WHAT THE TASK ASKS → Look through the lines below; wherever the word "Ubiquiti" appears, copy that line.

[Records from a collection]
───
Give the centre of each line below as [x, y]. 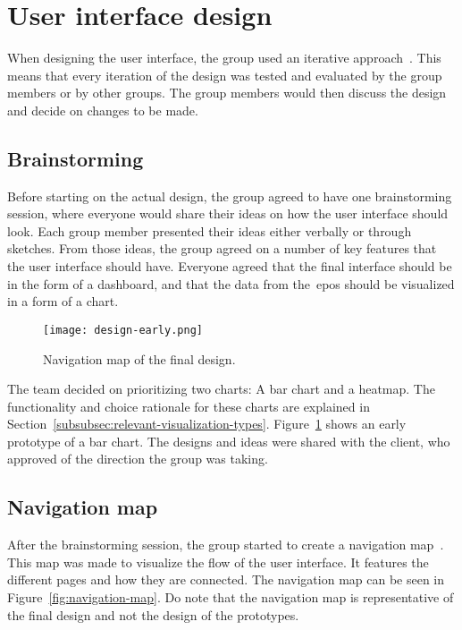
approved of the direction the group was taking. [138, 459]
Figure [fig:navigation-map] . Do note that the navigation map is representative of [231, 597]
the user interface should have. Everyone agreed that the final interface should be [230, 266]
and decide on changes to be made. [103, 110]
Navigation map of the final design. [139, 358]
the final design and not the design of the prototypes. [153, 614]
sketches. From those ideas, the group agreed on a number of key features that [222, 248]
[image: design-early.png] [123, 330]
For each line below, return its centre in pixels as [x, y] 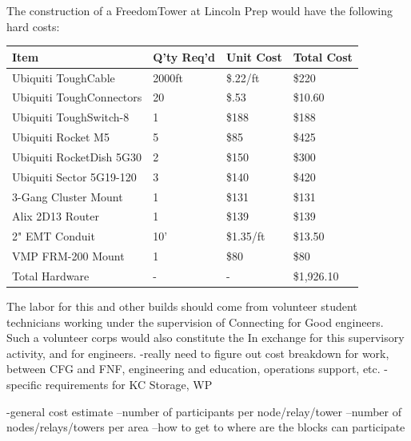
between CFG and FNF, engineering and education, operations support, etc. [194, 369]
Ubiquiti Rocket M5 [61, 137]
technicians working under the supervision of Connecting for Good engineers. [195, 322]
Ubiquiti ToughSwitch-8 [71, 117]
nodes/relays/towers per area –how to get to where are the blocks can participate [206, 427]
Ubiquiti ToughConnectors [77, 97]
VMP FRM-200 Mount [68, 256]
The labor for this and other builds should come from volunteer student [182, 306]
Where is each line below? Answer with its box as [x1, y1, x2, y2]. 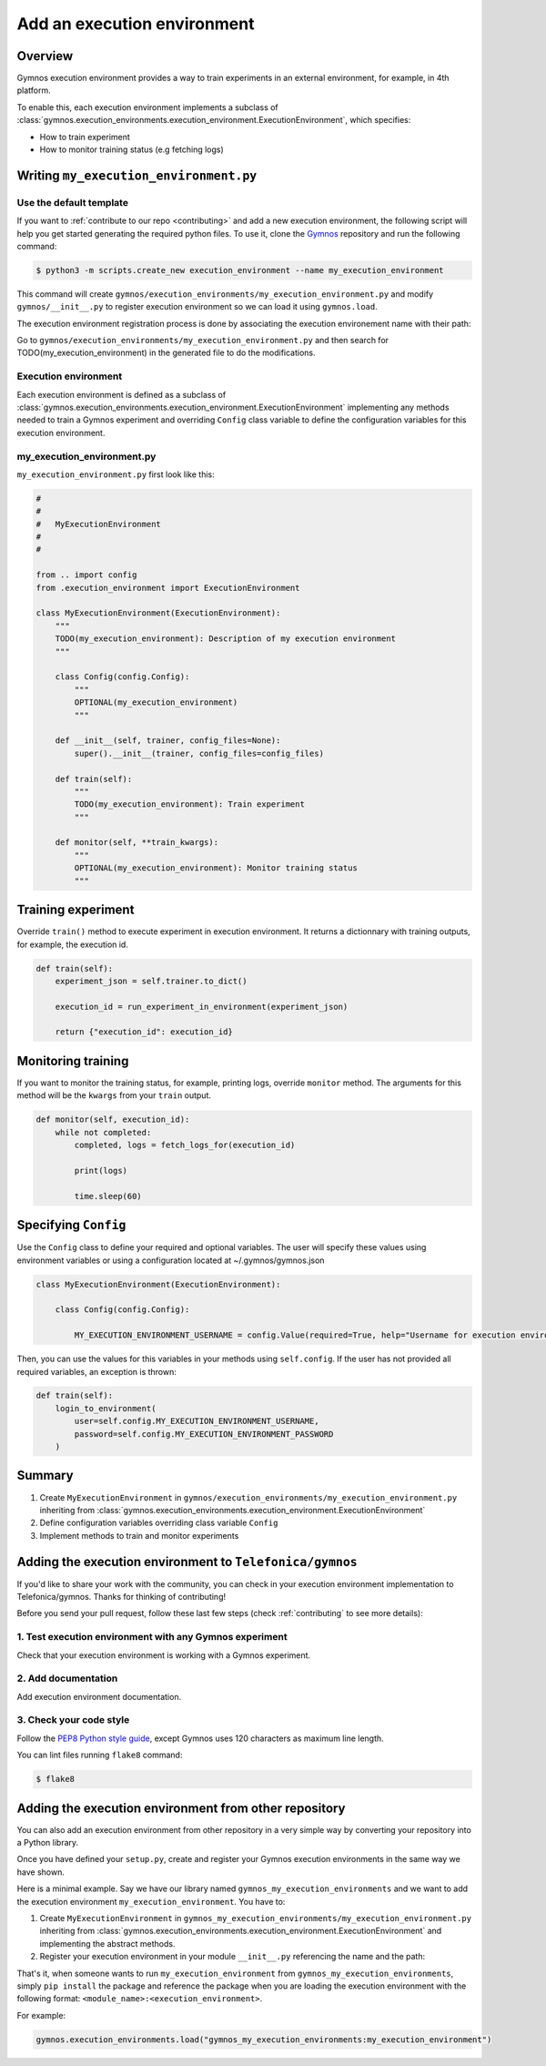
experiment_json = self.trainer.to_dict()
───
COMPLETED EXERCISE →
Ubiquiti Rocket M5 [61, 137]
Ubiquiti ToughSwitch-8 [71, 117]
Ubiquiti ToughConnectors [77, 97]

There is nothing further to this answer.